Source records:
+---+

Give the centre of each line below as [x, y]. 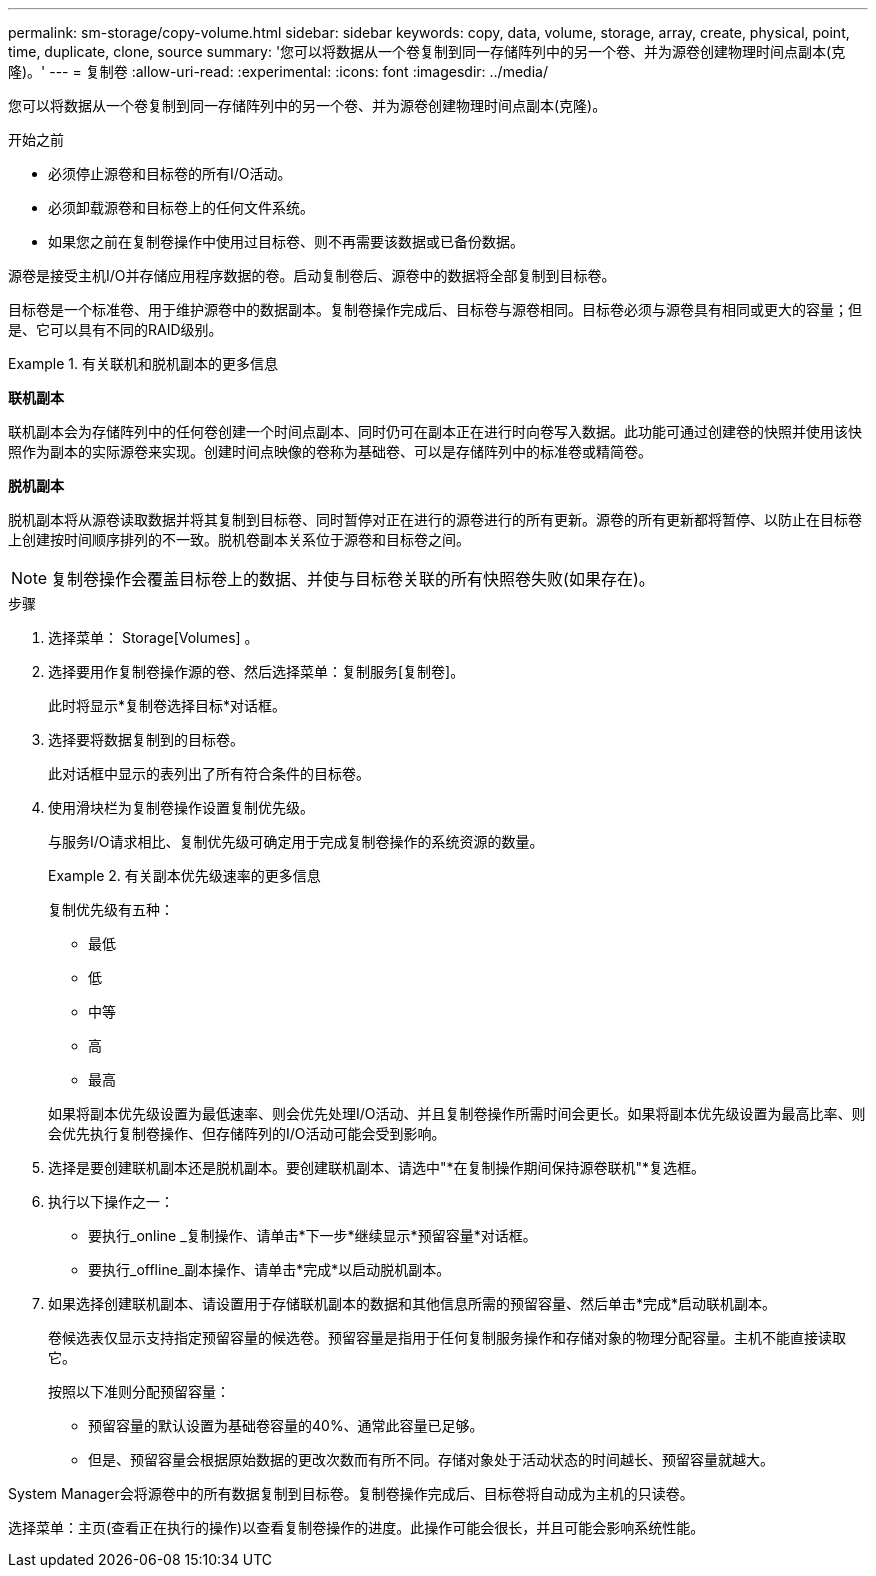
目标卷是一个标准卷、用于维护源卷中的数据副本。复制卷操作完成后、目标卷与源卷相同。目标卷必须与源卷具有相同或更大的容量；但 [435, 309]
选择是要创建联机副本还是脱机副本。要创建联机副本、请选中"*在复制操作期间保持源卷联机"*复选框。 [377, 1167]
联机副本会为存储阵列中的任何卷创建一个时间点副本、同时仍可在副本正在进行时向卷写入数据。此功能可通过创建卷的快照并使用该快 [435, 431]
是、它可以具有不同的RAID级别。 [115, 329]
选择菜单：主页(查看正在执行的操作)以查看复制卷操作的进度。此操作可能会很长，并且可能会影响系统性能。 [356, 1527]
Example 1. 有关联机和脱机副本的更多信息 [143, 363]
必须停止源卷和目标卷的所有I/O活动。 [170, 173]
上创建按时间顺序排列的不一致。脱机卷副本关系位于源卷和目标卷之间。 [239, 539]

+---+

# Task brief:
Exactly as written, restate all of the data, leaving out the images.

# Written reply:
Give the centre of each line below as [x, y]. 
目标卷是一个标准卷、用于维护源卷中的数据副本。复制卷操作完成后、目标卷与源卷相同。目标卷必须与源卷具有相同或更大的容量；但 [435, 309]
选择是要创建联机副本还是脱机副本。要创建联机副本、请选中"*在复制操作期间保持源卷联机"*复选框。 [377, 1167]
联机副本会为存储阵列中的任何卷创建一个时间点副本、同时仍可在副本正在进行时向卷写入数据。此功能可通过创建卷的快照并使用该快 [435, 431]
是、它可以具有不同的RAID级别。 [115, 329]
选择菜单：主页(查看正在执行的操作)以查看复制卷操作的进度。此操作可能会很长，并且可能会影响系统性能。 [356, 1527]
Example 1. 有关联机和脱机副本的更多信息 [143, 363]
必须停止源卷和目标卷的所有I/O活动。 [170, 173]
上创建按时间顺序排列的不一致。脱机卷副本关系位于源卷和目标卷之间。 [239, 539]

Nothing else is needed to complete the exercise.